What I am thinking is finding a fertile wild species with drought/heat tolerance and with fewer than 5 seeds per banana, to cross with a tetraploid. Does this make any sense, or is my thinking flawed?
Thanks in advance for your reply.
I am currently growing out a few different Fe'i cultivars for distribution to hobby growers in Hawaii and members here. Some Fe'i do produce seeds, but close to nothing is known about their viability and true-to-typeness. I highly doubt you will be able to find Fe'i seeds for sale anywhere.

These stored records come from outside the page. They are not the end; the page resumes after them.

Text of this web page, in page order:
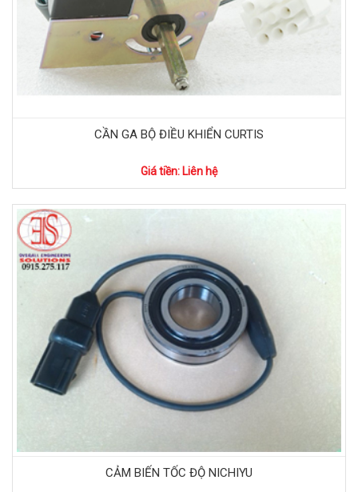
CẦN GA BỘ ĐIỀU KHIỂN CURTIS
Giá tiền: Liên hệ
CẢM BIẾN TỐC ĐỘ NICHIYU
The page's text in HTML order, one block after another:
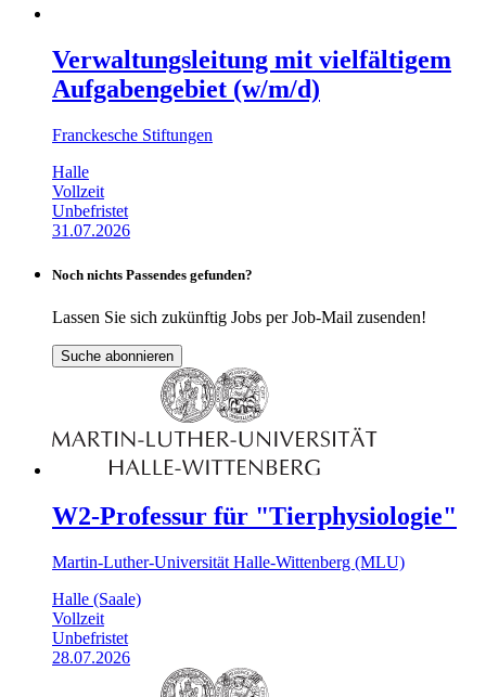
Verwaltungsleitung mit vielfältigem
Aufgabengebiet (w/m/d)
Franckesche Stiftungen
Halle
Vollzeit
Unbefristet
31.07.2026
Noch nichts Passendes gefunden?
Lassen Sie sich zukünftig Jobs per Job-Mail zusenden!
Suche abonnieren
W2-Professur für "Tierphysiologie"
Martin-Luther-Universität Halle-Wittenberg (MLU)
Halle (Saale)
Vollzeit
Unbefristet
28.07.2026
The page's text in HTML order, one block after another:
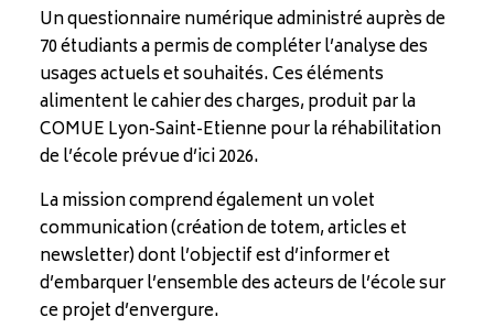
Un questionnaire numérique administré auprès de
70 étudiants a permis de compléter l’analyse des
usages actuels et souhaités. Ces éléments
alimentent le cahier des charges, produit par la
COMUE Lyon-Saint-Etienne pour la réhabilitation
de l’école prévue d’ici 2026.
La mission comprend également un volet
communication (création de totem, articles et
newsletter) dont l’objectif est d’informer et
d’embarquer l’ensemble des acteurs de l’école sur
ce projet d’envergure.
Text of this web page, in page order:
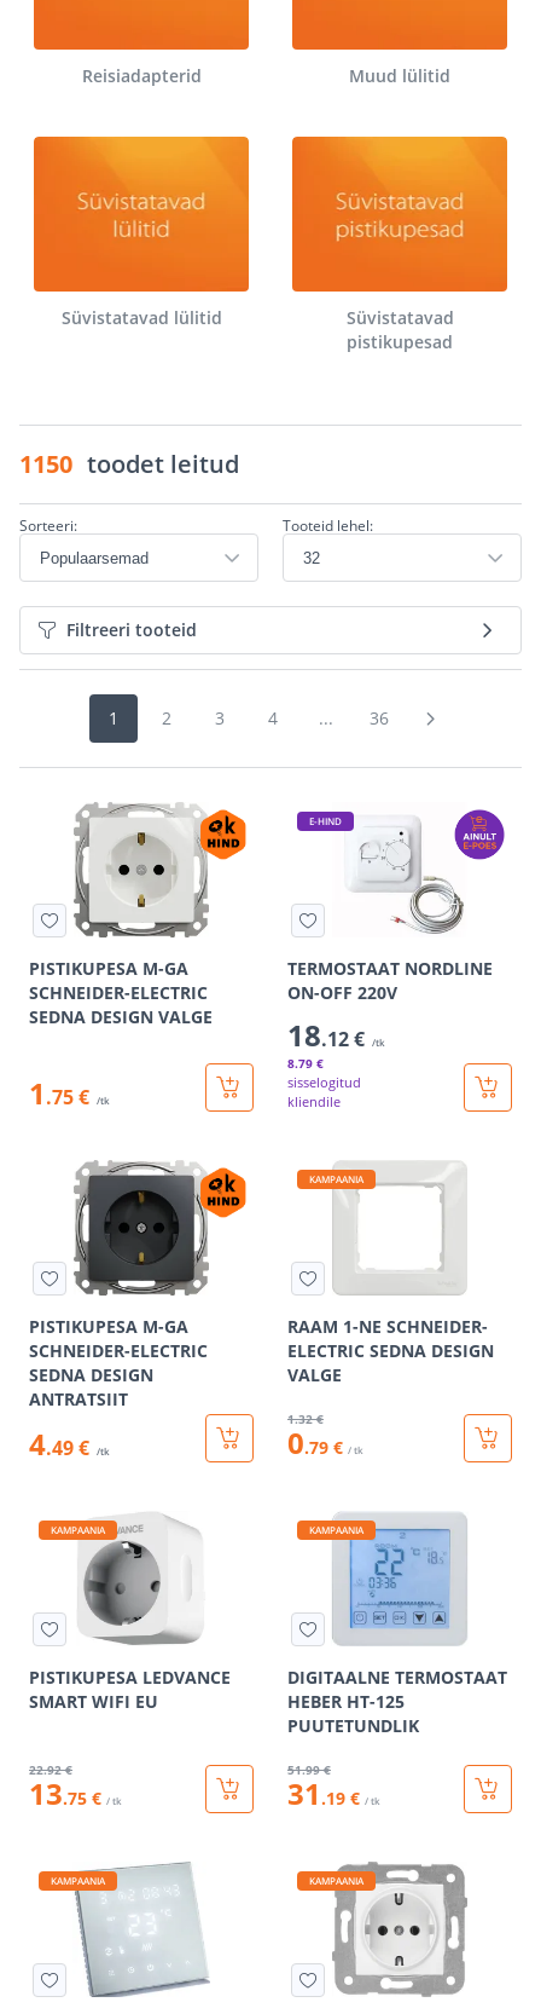
Reisiadapterid Muud lülitid
Süvistatavad lülitid
Süvistatavad
pistikupesad
1150 toodet leitud
Sorteeri: Tooteid lehel:
Filtreeri tooteid
1 2 3 4 ... 36
PISTIKUPESA M-GA
SCHNEIDER-ELECTRIC
SEDNA DESIGN VALGE
1 .75 € /tk
E-HIND
TERMOSTAAT NORDLINE
ON-OFF 220V
18.12 € /tk
8.79 €
sisselogitud
kliendile
PISTIKUPESA M-GA
SCHNEIDER-ELECTRIC
SEDNA DESIGN
ANTRATSIIT
4.49 € /tk
KAMPAANIA
RAAM 1-NE SCHNEIDER-
ELECTRIC SEDNA DESIGN
VALGE
1.32 €
0.79 € / tk
KAMPAANIA
PISTIKUPESA LEDVANCE
SMART WIFI EU
22.92 €
13.75 € / tk
KAMPAANIA
DIGITAALNE TERMOSTAAT
HEBER HT-125
PUUTETUNDLIK
51.99 €
31 .19 € / tk
KAMPAANIA KAMPAANIA

Bananas are a particularly difficult plant to traditionally breed, inherent in the fact you are trying to produce seeds from a plant that does not want to do so, and from those seeds produce a plant that wont want to form seeds either. It is possible, but what is generally required is lots and lots of plants, lots and lots of trials, and lots and lots of patience. It can be done by the home grower, but when you look at the amount of work breeding stations put into producing just a handful of new varieties over decades of work, you may begin to appreciate the difficulty of the work in a sense.

Describing all of the intricacies of banana breeding here on the forum would give me carpal tunnel syndrome, but if you are serious about learning how its done, I recommend finding the book "The Evolution of the Bananas" by N.W. Simmonds.

Attached is a short summary of breeding by Ken Shepherd.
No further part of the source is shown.